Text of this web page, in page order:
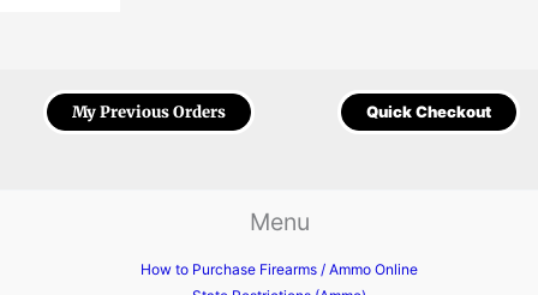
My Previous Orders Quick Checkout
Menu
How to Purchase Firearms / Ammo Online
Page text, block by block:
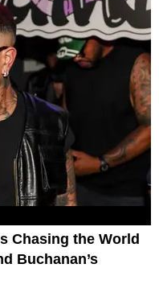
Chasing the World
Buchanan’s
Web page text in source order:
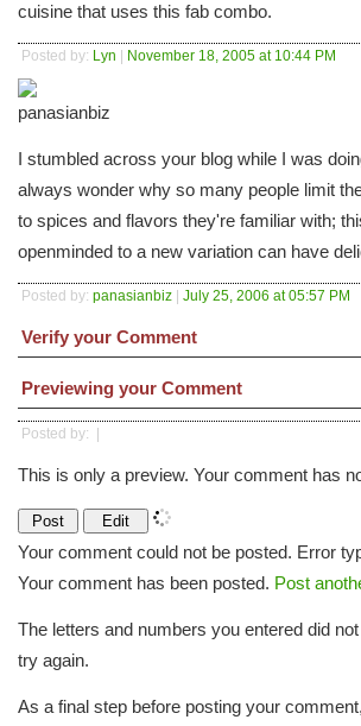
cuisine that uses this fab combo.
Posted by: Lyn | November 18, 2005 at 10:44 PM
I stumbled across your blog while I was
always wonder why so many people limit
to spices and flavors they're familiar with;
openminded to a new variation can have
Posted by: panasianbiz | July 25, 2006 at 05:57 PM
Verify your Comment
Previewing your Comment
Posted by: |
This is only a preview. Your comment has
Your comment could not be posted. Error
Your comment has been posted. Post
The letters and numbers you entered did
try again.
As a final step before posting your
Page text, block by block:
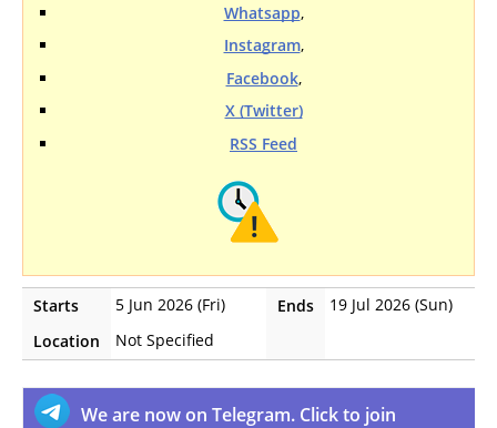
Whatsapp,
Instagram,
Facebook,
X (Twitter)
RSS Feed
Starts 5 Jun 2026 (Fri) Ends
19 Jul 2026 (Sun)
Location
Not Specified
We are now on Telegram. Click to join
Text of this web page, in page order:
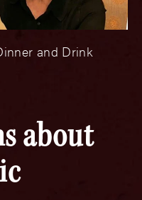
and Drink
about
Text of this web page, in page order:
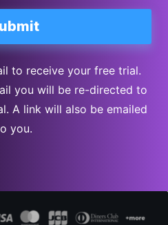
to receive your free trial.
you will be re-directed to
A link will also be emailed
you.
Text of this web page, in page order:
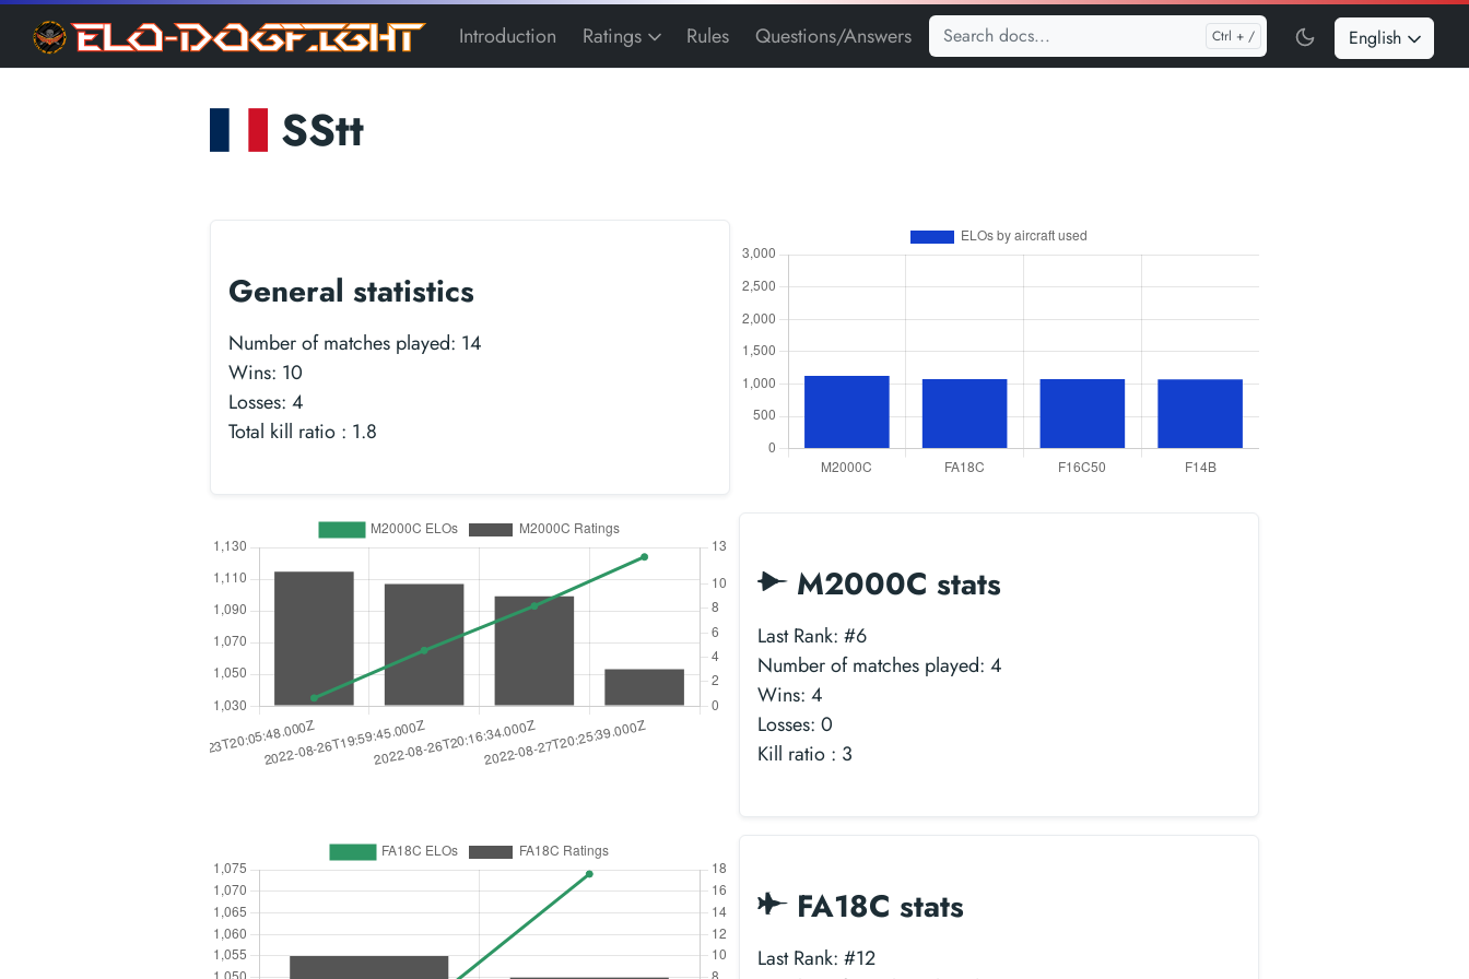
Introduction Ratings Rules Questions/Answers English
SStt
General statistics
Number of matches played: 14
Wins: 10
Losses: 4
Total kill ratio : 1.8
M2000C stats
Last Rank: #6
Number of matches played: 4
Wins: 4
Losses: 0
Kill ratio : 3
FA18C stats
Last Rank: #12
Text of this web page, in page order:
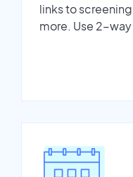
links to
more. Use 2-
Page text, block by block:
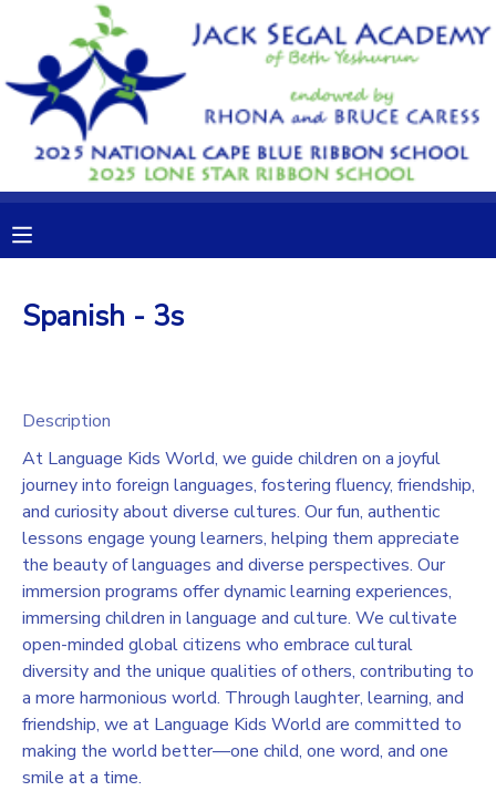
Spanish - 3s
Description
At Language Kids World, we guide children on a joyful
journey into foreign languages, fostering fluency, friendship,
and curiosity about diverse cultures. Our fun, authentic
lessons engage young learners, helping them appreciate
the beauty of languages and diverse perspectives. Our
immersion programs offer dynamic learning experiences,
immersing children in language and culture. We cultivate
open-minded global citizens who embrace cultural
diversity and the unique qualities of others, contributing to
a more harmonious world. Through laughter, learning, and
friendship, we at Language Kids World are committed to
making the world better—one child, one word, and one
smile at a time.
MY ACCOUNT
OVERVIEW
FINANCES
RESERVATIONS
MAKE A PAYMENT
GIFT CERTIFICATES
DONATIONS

WORK ORDER
Print the entire listing precisely as written, omitting the images it holds.

RESULT
Text of this web page, in page order:
My Previous Orders Quick Checkout
Menu
How to Purchase Firearms / Ammo Online
Page text, block by block:
Chasing the World
Buchanan’s
Web page text in source order:
cuisine that uses this fab combo.
Posted by: Lyn | November 18, 2005 at 10:44 PM
I stumbled across your blog while I was
always wonder why so many people limit
to spices and flavors they're familiar with;
openminded to a new variation can have
Posted by: panasianbiz | July 25, 2006 at 05:57 PM
Verify your Comment
Previewing your Comment
Posted by: |
This is only a preview. Your comment has
Your comment could not be posted. Error
Your comment has been posted. Post
The letters and numbers you entered did
try again.
As a final step before posting your
Page text, block by block:
Whatsapp,
Instagram,
Facebook,
X (Twitter)
RSS Feed
Starts 5 Jun 2026 (Fri) Ends
19 Jul 2026 (Sun)
Location
Not Specified
We are now on Telegram. Click to join
Text of this web page, in page order:
and Drink
about
Text of this web page, in page order:
to receive your free trial.
you will be re-directed to
A link will also be emailed
you.
Text of this web page, in page order:
Introduction Ratings Rules Questions/Answers English
SStt
General statistics
Number of matches played: 14
Wins: 10
Losses: 4
Total kill ratio : 1.8
M2000C stats
Last Rank: #6
Number of matches played: 4
Wins: 4
Losses: 0
Kill ratio : 3
FA18C stats
Last Rank: #12
Text of this web page, in page order:
links to
more. Use 2-
Page text, block by block:
Spanish - 3s
Description
At Language Kids World, we guide children on a joyful
journey into foreign languages, fostering fluency, friendship,
and curiosity about diverse cultures. Our fun, authentic
lessons engage young learners, helping them appreciate
the beauty of languages and diverse perspectives. Our
immersion programs offer dynamic learning experiences,
immersing children in language and culture. We cultivate
open-minded global citizens who embrace cultural
diversity and the unique qualities of others, contributing to
a more harmonious world. Through laughter, learning, and
friendship, we at Language Kids World are committed to
making the world better—one child, one word, and one
smile at a time.
MY ACCOUNT
OVERVIEW
FINANCES
RESERVATIONS
MAKE A PAYMENT
GIFT CERTIFICATES
DONATIONS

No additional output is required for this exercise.